DATA SECTION Start Marker

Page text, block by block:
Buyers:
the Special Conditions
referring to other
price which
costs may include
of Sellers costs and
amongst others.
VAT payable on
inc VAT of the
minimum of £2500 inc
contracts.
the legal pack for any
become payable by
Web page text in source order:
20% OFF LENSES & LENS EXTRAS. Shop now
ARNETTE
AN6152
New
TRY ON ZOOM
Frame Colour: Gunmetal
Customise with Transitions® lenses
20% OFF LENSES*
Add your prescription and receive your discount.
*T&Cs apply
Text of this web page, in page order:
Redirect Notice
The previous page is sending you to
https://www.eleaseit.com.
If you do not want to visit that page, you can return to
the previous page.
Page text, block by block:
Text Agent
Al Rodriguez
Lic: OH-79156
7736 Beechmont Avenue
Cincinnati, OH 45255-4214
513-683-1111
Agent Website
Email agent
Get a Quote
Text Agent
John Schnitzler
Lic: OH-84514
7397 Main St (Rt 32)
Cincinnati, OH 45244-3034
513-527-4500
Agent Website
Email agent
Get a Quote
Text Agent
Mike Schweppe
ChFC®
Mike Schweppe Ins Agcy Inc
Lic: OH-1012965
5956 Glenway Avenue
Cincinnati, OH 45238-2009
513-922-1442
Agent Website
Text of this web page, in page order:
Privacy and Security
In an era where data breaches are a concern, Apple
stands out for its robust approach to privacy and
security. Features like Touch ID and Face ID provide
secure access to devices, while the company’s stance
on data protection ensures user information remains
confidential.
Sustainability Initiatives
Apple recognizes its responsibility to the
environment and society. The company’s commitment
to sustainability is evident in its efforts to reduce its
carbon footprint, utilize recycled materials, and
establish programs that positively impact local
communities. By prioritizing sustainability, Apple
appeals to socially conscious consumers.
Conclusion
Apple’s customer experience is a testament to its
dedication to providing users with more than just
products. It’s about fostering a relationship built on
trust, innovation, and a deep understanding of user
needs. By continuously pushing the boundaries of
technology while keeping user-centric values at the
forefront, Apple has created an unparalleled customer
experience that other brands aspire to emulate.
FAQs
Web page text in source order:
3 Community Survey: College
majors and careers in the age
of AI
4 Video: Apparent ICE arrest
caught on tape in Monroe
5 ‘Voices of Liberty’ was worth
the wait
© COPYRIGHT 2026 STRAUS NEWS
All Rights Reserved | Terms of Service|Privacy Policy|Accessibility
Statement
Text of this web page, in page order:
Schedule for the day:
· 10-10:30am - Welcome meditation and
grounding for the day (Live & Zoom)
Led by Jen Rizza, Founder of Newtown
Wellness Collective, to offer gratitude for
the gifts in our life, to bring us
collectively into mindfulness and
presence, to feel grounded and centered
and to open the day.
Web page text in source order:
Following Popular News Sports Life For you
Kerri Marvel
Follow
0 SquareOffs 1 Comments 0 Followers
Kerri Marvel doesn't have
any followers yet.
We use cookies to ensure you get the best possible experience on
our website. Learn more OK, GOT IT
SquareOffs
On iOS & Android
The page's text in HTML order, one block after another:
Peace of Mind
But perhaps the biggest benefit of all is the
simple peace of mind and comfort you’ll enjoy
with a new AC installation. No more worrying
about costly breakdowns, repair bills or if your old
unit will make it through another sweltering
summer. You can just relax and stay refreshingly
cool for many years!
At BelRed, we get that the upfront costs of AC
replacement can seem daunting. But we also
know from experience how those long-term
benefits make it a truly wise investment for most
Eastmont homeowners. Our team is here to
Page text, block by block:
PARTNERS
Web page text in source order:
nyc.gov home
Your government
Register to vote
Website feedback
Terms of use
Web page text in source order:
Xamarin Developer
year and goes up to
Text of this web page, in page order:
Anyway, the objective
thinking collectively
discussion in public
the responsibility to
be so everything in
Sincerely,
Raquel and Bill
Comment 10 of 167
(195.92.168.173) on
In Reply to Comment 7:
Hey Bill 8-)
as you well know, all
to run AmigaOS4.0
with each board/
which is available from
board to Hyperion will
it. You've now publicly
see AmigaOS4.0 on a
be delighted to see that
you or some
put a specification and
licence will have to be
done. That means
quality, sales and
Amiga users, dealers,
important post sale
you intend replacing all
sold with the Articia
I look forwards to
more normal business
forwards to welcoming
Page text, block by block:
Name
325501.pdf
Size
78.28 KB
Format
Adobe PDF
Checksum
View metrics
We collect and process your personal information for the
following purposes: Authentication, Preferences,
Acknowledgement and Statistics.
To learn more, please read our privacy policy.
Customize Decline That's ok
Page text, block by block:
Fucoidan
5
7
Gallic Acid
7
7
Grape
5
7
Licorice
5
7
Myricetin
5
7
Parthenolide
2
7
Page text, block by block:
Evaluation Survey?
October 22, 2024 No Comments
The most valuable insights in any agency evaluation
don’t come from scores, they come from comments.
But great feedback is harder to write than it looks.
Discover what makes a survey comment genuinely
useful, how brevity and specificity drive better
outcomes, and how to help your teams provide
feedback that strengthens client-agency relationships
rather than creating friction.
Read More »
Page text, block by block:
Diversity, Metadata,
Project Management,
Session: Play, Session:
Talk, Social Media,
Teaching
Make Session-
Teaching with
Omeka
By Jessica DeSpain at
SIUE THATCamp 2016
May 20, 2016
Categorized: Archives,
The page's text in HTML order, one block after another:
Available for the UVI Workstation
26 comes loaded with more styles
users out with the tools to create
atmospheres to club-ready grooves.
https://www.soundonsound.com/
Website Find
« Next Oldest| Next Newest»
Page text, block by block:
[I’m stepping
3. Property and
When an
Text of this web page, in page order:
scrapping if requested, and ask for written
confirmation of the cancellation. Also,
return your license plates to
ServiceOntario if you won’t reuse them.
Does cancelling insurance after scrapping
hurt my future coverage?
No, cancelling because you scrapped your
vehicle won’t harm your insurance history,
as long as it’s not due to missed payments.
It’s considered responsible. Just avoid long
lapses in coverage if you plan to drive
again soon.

DATA SECTION End Marker

_WHAT THE EXERCISE ASKS_. The word to find is "previous". Copy every line of the records that holds it.

_TASK ANSWER_.
The previous page is sending you to
the previous page.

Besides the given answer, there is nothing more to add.